* _Aim of the task_: Reproduce all the records word for word. Omit images.

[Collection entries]
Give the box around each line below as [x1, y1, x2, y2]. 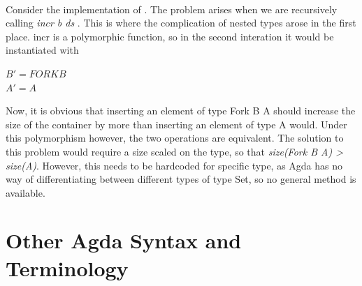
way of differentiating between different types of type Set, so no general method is [6, 172, 356, 186]
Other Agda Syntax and [6, 226, 242, 255]
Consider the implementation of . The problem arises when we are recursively [6, 1, 338, 16]
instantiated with [6, 43, 79, 57]
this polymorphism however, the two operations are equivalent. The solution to [6, 130, 344, 145]
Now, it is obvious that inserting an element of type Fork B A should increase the [6, 103, 356, 118]
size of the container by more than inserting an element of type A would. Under [6, 116, 347, 131]
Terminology [6, 253, 129, 282]
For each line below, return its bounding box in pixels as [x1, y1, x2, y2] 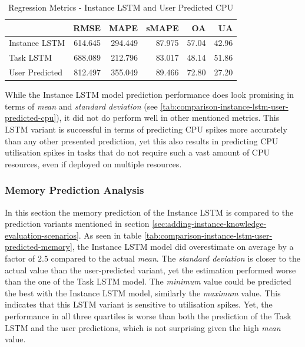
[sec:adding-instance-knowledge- [152, 217, 267, 230]
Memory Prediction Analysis [5, 183, 144, 197]
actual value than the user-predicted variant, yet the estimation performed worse [5, 263, 296, 276]
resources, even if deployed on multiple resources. [5, 157, 182, 170]
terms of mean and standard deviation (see [5, 100, 158, 112]
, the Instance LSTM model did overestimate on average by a [72, 240, 294, 253]
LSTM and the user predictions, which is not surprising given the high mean [5, 321, 281, 333]
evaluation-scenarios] [5, 229, 79, 241]
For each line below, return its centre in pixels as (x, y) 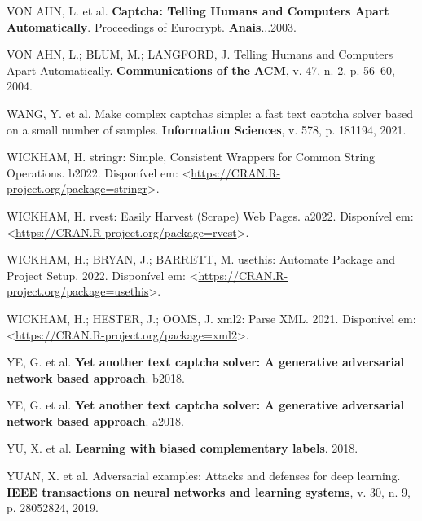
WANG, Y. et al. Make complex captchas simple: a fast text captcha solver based (210, 113)
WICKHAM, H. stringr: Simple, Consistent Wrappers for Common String (191, 157)
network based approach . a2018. (96, 420)
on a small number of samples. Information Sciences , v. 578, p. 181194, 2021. (207, 129)
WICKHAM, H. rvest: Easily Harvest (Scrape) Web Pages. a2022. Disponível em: (210, 215)
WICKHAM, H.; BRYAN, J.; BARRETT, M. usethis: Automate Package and (201, 259)
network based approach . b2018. (96, 377)
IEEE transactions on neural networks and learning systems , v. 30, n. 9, (209, 491)
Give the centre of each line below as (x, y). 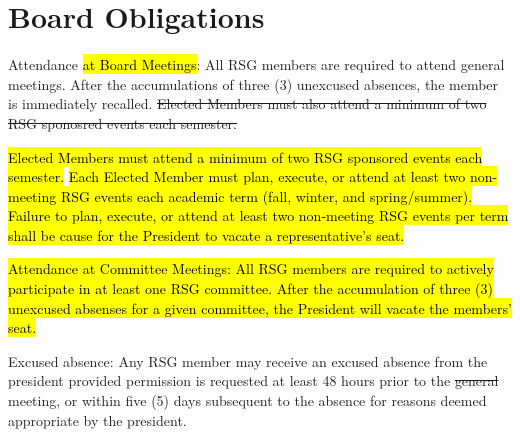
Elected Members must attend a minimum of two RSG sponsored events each (245, 156)
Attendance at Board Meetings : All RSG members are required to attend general (256, 64)
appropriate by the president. (97, 419)
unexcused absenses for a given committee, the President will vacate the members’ (260, 307)
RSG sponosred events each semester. (122, 122)
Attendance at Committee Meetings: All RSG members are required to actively (251, 268)
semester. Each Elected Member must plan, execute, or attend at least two (237, 176)
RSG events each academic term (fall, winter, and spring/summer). (266, 195)
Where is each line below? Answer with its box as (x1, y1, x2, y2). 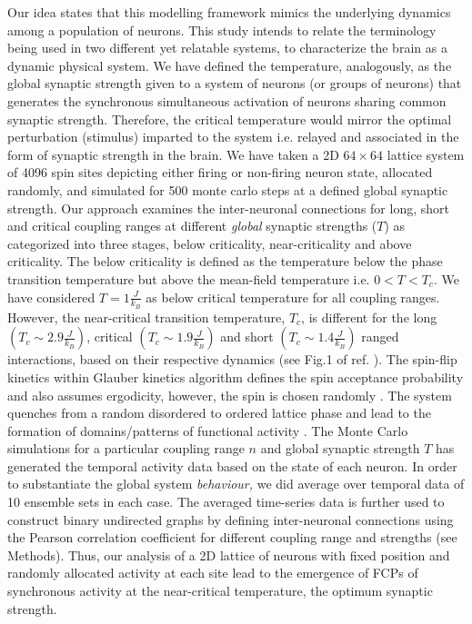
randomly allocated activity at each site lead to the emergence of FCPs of (7, 563, 418, 582)
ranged (361, 327, 399, 346)
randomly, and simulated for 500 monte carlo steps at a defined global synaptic (7, 180, 448, 199)
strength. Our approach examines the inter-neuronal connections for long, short (7, 198, 449, 217)
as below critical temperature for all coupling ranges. (146, 287, 440, 306)
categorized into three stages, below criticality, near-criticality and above (7, 233, 412, 253)
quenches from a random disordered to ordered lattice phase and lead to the (7, 403, 431, 422)
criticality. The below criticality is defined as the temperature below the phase (7, 252, 443, 271)
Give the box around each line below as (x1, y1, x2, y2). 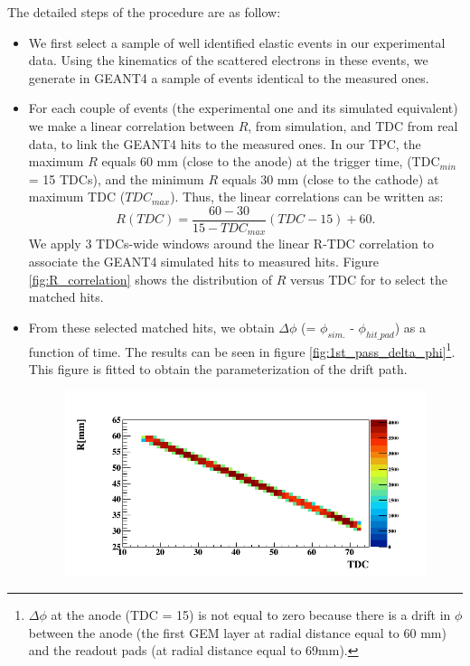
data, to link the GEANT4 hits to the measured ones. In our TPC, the (28, 134, 421, 153)
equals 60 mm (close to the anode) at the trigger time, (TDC (101, 152, 440, 171)
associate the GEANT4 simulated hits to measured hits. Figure (28, 252, 379, 271)
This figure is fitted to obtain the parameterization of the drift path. (28, 359, 408, 378)
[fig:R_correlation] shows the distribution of (28, 269, 273, 288)
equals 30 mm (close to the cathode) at (221, 169, 439, 188)
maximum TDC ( (28, 187, 126, 206)
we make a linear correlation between (28, 116, 234, 135)

* _Solution below_:
Give the box around each line below as [x1, y1, x2, y2]. 
way of differentiating between different types of type Set, so no general method is [6, 172, 356, 186]
Other Agda Syntax and [6, 226, 242, 255]
Consider the implementation of . The problem arises when we are recursively [6, 1, 338, 16]
instantiated with [6, 43, 79, 57]
this polymorphism however, the two operations are equivalent. The solution to [6, 130, 344, 145]
Now, it is obvious that inserting an element of type Fork B A should increase the [6, 103, 356, 118]
size of the container by more than inserting an element of type A would. Under [6, 116, 347, 131]
Terminology [6, 253, 129, 282]
For each line below, return its bounding box in pixels as [x1, y1, x2, y2] 
[sec:adding-instance-knowledge- [152, 217, 267, 230]
Memory Prediction Analysis [5, 183, 144, 197]
actual value than the user-predicted variant, yet the estimation performed worse [5, 263, 296, 276]
resources, even if deployed on multiple resources. [5, 157, 182, 170]
terms of mean and standard deviation (see [5, 100, 158, 112]
, the Instance LSTM model did overestimate on average by a [72, 240, 294, 253]
LSTM and the user predictions, which is not surprising given the high mean [5, 321, 281, 333]
evaluation-scenarios] [5, 229, 79, 241]
For each line below, return its centre in pixels as (x, y) 
WANG, Y. et al. Make complex captchas simple: a fast text captcha solver based (210, 113)
WICKHAM, H. stringr: Simple, Consistent Wrappers for Common String (191, 157)
network based approach . a2018. (96, 420)
on a small number of samples. Information Sciences , v. 578, p. 181194, 2021. (207, 129)
WICKHAM, H. rvest: Easily Harvest (Scrape) Web Pages. a2022. Disponível em: (210, 215)
WICKHAM, H.; BRYAN, J.; BARRETT, M. usethis: Automate Package and (201, 259)
network based approach . b2018. (96, 377)
IEEE transactions on neural networks and learning systems , v. 30, n. 9, (209, 491)
Give the centre of each line below as (x, y). 
Elected Members must attend a minimum of two RSG sponsored events each (245, 156)
Attendance at Board Meetings : All RSG members are required to attend general (256, 64)
appropriate by the president. (97, 419)
unexcused absenses for a given committee, the President will vacate the members’ (260, 307)
RSG sponosred events each semester. (122, 122)
Attendance at Committee Meetings: All RSG members are required to actively (251, 268)
semester. Each Elected Member must plan, execute, or attend at least two (237, 176)
RSG events each academic term (fall, winter, and spring/summer). (266, 195)
Where is each line below? Answer with its box as (x1, y1, x2, y2). 
randomly allocated activity at each site lead to the emergence of FCPs of (7, 563, 418, 582)
ranged (361, 327, 399, 346)
randomly, and simulated for 500 monte carlo steps at a defined global synaptic (7, 180, 448, 199)
strength. Our approach examines the inter-neuronal connections for long, short (7, 198, 449, 217)
as below critical temperature for all coupling ranges. (146, 287, 440, 306)
categorized into three stages, below criticality, near-criticality and above (7, 233, 412, 253)
quenches from a random disordered to ordered lattice phase and lead to the (7, 403, 431, 422)
criticality. The below criticality is defined as the temperature below the phase (7, 252, 443, 271)
Give the box around each line below as (x1, y1, x2, y2). 
data, to link the GEANT4 hits to the measured ones. In our TPC, the (28, 134, 421, 153)
equals 60 mm (close to the anode) at the trigger time, (TDC (101, 152, 440, 171)
associate the GEANT4 simulated hits to measured hits. Figure (28, 252, 379, 271)
This figure is fitted to obtain the parameterization of the drift path. (28, 359, 408, 378)
[fig:R_correlation] shows the distribution of (28, 269, 273, 288)
equals 30 mm (close to the cathode) at (221, 169, 439, 188)
maximum TDC ( (28, 187, 126, 206)
we make a linear correlation between (28, 116, 234, 135)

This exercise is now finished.